INPUT RECORDS:

+++++

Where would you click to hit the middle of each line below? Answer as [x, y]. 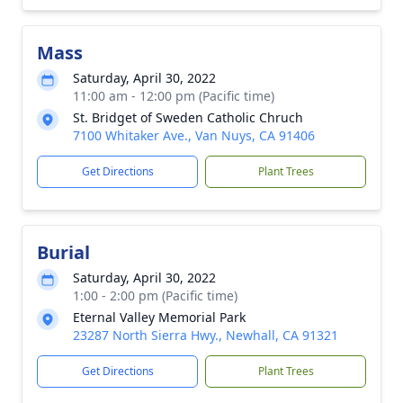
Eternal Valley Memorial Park [159, 317]
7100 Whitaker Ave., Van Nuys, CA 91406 [194, 135]
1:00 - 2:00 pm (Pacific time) [155, 296]
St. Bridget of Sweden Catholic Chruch [188, 117]
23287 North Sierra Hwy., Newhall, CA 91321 [206, 335]
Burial [63, 252]
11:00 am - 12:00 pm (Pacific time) [174, 96]
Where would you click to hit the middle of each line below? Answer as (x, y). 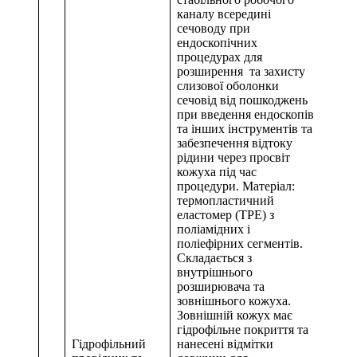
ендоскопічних (217, 43)
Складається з (214, 258)
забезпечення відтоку (235, 143)
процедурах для (220, 57)
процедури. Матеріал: (236, 186)
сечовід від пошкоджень (242, 100)
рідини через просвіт (233, 158)
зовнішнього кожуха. (234, 301)
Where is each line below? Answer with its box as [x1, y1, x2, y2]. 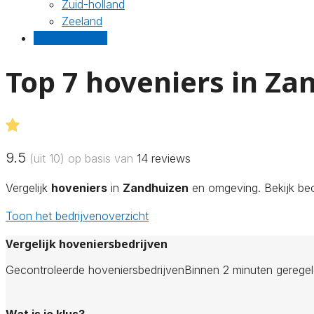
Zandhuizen [123, 180, 189, 195]
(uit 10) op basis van [26, 151, 137, 165]
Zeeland [62, 14, 102, 28]
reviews [148, 151, 191, 165]
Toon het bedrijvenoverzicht [6, 208, 149, 223]
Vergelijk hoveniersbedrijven [6, 235, 168, 252]
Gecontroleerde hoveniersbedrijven [6, 262, 184, 277]
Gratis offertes [34, 31, 107, 45]
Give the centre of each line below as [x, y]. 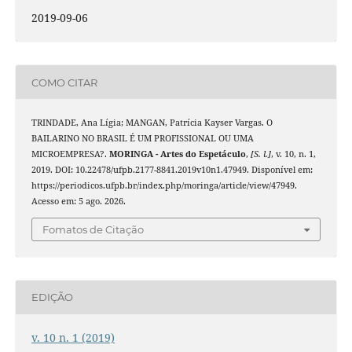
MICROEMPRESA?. [70, 154]
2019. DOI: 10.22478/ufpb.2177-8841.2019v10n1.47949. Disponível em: [172, 170]
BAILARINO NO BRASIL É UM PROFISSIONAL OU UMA [142, 139]
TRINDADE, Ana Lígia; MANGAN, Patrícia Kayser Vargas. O [152, 123]
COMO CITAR [64, 82]
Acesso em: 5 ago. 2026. [78, 202]
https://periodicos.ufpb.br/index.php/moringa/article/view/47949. [164, 186]
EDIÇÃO [52, 297]
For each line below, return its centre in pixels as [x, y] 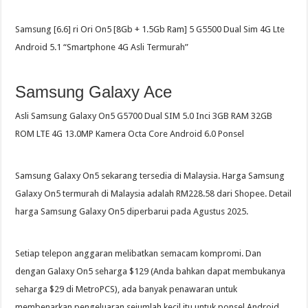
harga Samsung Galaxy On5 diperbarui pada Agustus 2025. [132, 212]
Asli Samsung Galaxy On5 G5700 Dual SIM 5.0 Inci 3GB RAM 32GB [144, 116]
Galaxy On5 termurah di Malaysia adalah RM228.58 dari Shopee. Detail [154, 194]
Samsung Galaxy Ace [94, 92]
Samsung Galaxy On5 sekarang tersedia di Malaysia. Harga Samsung [150, 176]
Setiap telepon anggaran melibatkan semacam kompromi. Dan [139, 254]
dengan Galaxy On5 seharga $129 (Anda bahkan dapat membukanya [151, 272]
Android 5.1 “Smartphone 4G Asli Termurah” [102, 47]
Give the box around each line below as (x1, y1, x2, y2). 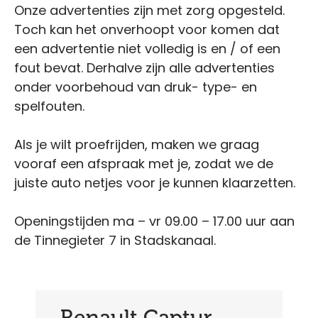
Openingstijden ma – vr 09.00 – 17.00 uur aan (14, 212, 295, 231)
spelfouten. (14, 97, 84, 116)
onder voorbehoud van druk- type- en (14, 78, 257, 97)
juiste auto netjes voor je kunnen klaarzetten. (14, 174, 295, 192)
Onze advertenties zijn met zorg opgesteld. (14, 1, 285, 20)
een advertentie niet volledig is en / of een (14, 40, 280, 58)
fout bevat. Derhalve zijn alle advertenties (14, 59, 275, 77)
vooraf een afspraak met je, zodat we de (14, 155, 273, 173)
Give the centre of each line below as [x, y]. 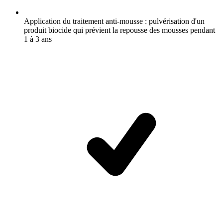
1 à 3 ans [38, 39]
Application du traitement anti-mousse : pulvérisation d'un [114, 21]
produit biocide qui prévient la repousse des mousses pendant [119, 30]
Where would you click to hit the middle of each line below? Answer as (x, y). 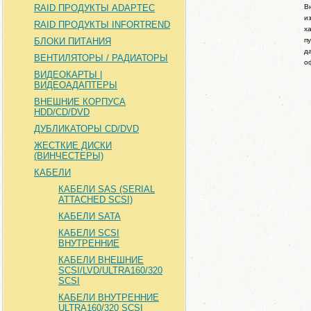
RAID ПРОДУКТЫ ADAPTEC (94, 8)
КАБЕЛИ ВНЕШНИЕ (101, 260)
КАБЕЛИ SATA (90, 216)
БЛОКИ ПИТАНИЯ (73, 41)
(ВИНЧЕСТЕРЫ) (69, 156)
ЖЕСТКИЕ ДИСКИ (73, 145)
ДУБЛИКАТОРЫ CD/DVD (86, 129)
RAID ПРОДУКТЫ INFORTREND (102, 25)
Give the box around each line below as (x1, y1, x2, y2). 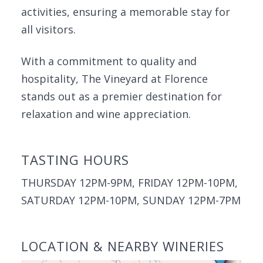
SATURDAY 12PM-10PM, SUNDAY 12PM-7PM (21, 193, 241, 207)
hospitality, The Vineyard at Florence (21, 72, 208, 86)
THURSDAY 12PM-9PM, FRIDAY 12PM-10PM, (21, 176, 238, 190)
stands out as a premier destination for (21, 89, 222, 103)
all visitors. (21, 22, 76, 36)
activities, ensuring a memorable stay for (21, 5, 230, 19)
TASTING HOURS (21, 151, 129, 168)
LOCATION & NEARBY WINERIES (21, 237, 224, 255)
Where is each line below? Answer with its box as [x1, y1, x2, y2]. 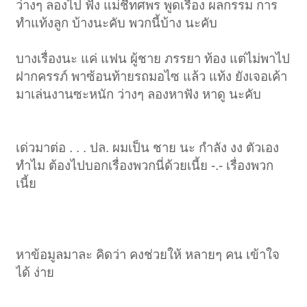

+++++

Copy out the lines of the data where the string "Asli" occurs.

Asli Samsung Galaxy On5 G5700 Dual SIM 5.0 Inci 3GB RAM 32GB [144, 116]
Android 5.1 “Smartphone 4G Asli Termurah” [102, 47]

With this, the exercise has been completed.